Collection entries
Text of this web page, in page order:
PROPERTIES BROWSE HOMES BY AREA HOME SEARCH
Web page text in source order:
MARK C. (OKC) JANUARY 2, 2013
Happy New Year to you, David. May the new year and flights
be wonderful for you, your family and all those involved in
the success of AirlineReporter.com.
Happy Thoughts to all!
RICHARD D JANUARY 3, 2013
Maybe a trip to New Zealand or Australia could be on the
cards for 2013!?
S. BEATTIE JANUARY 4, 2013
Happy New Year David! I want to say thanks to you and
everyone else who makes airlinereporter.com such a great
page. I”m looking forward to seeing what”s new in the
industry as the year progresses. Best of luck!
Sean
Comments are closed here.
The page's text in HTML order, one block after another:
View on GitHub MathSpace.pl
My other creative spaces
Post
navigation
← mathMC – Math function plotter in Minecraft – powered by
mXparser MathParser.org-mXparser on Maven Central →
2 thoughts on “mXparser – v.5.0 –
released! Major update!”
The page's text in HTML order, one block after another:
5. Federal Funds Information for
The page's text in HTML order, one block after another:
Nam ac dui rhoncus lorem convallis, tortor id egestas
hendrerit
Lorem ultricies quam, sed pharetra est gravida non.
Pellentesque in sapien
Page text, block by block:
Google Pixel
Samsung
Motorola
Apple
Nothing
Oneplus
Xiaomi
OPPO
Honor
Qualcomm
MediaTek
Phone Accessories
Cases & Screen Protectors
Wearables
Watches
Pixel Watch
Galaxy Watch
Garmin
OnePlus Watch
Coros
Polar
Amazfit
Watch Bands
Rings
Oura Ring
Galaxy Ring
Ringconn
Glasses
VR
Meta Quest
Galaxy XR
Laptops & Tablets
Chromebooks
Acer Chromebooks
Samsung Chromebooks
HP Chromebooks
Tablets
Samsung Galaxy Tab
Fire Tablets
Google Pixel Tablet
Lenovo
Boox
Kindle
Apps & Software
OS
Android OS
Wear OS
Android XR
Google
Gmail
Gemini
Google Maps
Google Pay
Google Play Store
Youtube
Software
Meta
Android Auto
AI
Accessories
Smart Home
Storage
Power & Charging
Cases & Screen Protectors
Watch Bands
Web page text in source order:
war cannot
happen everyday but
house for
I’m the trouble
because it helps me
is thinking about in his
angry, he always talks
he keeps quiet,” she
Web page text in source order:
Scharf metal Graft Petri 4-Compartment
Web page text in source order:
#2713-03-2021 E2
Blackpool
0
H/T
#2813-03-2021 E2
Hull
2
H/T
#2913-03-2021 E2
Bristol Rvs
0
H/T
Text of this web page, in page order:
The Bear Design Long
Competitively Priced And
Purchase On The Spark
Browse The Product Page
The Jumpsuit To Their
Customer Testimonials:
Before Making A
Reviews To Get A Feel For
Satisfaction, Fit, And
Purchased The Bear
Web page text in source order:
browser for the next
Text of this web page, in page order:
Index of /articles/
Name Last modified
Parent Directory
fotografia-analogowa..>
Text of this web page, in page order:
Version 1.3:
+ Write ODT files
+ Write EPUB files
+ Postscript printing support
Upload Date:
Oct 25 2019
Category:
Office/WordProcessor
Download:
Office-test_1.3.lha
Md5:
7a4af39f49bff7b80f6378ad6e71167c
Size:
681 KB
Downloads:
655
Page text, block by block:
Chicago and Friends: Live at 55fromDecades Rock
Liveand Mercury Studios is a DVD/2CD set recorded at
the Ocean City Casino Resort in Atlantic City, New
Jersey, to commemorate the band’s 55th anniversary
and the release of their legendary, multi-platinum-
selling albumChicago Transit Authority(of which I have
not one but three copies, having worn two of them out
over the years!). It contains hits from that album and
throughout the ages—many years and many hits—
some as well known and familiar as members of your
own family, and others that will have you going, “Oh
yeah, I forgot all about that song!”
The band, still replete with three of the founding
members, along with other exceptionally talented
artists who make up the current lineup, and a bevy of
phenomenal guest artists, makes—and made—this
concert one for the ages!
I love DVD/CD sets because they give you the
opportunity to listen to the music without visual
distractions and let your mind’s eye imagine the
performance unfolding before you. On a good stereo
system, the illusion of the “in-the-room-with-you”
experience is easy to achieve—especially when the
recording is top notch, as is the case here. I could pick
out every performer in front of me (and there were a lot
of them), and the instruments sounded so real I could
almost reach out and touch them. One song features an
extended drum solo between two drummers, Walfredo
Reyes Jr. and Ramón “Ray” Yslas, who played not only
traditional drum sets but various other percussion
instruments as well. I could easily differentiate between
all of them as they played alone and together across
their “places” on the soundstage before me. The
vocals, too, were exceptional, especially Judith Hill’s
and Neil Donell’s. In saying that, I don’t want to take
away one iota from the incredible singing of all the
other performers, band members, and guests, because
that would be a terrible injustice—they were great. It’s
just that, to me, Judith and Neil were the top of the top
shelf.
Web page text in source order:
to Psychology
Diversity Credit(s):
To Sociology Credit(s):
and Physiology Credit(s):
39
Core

## AIM OF THE TASK
Produce an exact copy of the lines from the one containing "concert one for the ages!" through the final line of the data, both ends included, and only those.

## FINISHED EXERCISE
concert one for the ages!
I love DVD/CD sets because they give you the
opportunity to listen to the music without visual
distractions and let your mind’s eye imagine the
performance unfolding before you. On a good stereo
system, the illusion of the “in-the-room-with-you”
experience is easy to achieve—especially when the
recording is top notch, as is the case here. I could pick
out every performer in front of me (and there were a lot
of them), and the instruments sounded so real I could
almost reach out and touch them. One song features an
extended drum solo between two drummers, Walfredo
Reyes Jr. and Ramón “Ray” Yslas, who played not only
traditional drum sets but various other percussion
instruments as well. I could easily differentiate between
all of them as they played alone and together across
their “places” on the soundstage before me. The
vocals, too, were exceptional, especially Judith Hill’s
and Neil Donell’s. In saying that, I don’t want to take
away one iota from the incredible singing of all the
other performers, band members, and guests, because
that would be a terrible injustice—they were great. It’s
just that, to me, Judith and Neil were the top of the top
shelf.
Web page text in source order:
to Psychology
Diversity Credit(s):
To Sociology Credit(s):
and Physiology Credit(s):
39
Core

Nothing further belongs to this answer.